Sorting Out Options… and Do They Think This is Easy?
Now that I’m working, I seem to have options for other opportunities sent my way. There’s the school option, multiple interview options – often with recruiters who I’ve worked with in the past – they all seem to have the ‘perfect for me’ job. There’s the test, too.
The test I’ll take, that could set me up for a job a year, two, down the road. School I am relieved to point out, I can defer. I had to write a letter making my request, and I have to wait for a response – which will take a few weeks. But, they said it’s usually not an issue. It’s especially fortunate that I am, quite honestly in the throes of family crisis, so my excuse is very very real. Ironically, today’s the day that I finally managed to speak with people (we’d spent the last 3 days playing telephone tag). I get home and what do you know, another recruiter I’d worked with in the past calling to catch up.

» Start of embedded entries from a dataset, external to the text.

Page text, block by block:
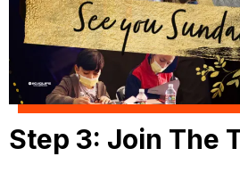
Step 3: Join The
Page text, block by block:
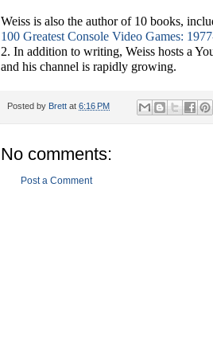
Weiss is also the author of 10 books,
100 Greatest Console Video Games:
2. In addition to writing, Weiss hosts a
and his channel is rapidly growing.
Posted by Brett at 6:16 PM
No comments:
Post a Comment
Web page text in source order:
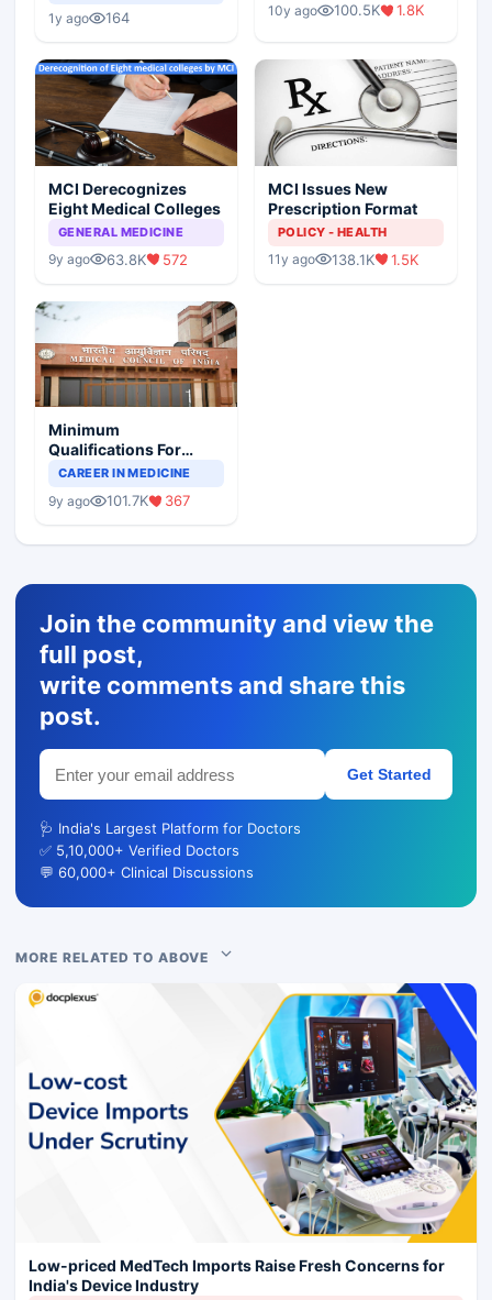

Tonight was another dance night. So far, since moving my blog to this site, my dancing’s been highly ineffective. I always seem to be posting about unsuccessful dance nights. Well tonight, I was in a good mood, relieved over the school deferral, and ready to dance. I get down to the beach and there were one or two other dancers there but no DJ and no music. I know these guys so I call them and they’re having dinner and will be there after. No worries, I had some journalling that I needed to get done, and was hoping for time to do that.
But, they ended up taking an hour. Or more. A lot of people were there, waiting for them to show up. I suppose they eventually did, but I left before they got there. The thing was, I was feeling in such a good mood, that I felt like I had the energy and strength to make a call to one of my family members. This is someone I love dearly and in my necessary hiding away as I process and sort through ‘stuff’, I miss seeing them.
So, while heading to the beach I gave this person a quick call. Left a message. And while I was waiting to dance, they called me back. Questioned why I’ve been hiding and what was going on, and when I explained it, spoke up with fears that I have about my hiding. I’m sure that makes no sense at all to anyone reading this, but it suffice it to say, it really stressed me out. Do they think choosing to hide is easy on me? The easy road for me is to not hide and to not deal. But I’ve learned that I need to take care of myself or I wont make it with my sanity intact (no comments from the peanut gallery!). If I’d taken the time I needed 6 months ago (though I know I wasn’t ready in some respects), perhaps the situation wouldn’t be what it is. But it is. So I am. Hiding and dealing.
But it did stress me out, and since there wasn’t music yet, I had no way of distracting myself (and it meant I heard my phone ring in the first place), and I was really hoping to be distracted. So I tried journalling, that helped calm me down – mostly, but not enough to hang out. I just wanted to go home and ‘process’. So I did. Sadly, I handled it with my favourite inappropriate way to handle stress. I should have gone for a jog instead. Oh well, next time.
So yet another unsuccessful night of dancing. OR not. Next week, I hope to get my dance back. When going about my day to day life, I’m feeling like ‘me’ again, and I want to have fun doing ‘me’ activities. Like dancing. I miss it.
kizze21
Yeah it’s not easy dealing with fears, I have a fear of being successful. I pull away and hide you could say. But I now sticking my head from what I’ve hid from and I’m taking the steps to be successful when I’m ready. I’ve wasted a lot of time figuring out myself. But learning yourself and overcoming fears take time.
Smooches Kizze’
kizze21
Yeah it’s not easy dealing with fears, I have a fear of being successful. I pull away and hide you could say. But I now sticking my head from what I’ve hid from and I’m taking the steps to be successful when I’m ready. I’ve wasted a lot of time figuring out myself. But learning yourself and overcoming fears take time.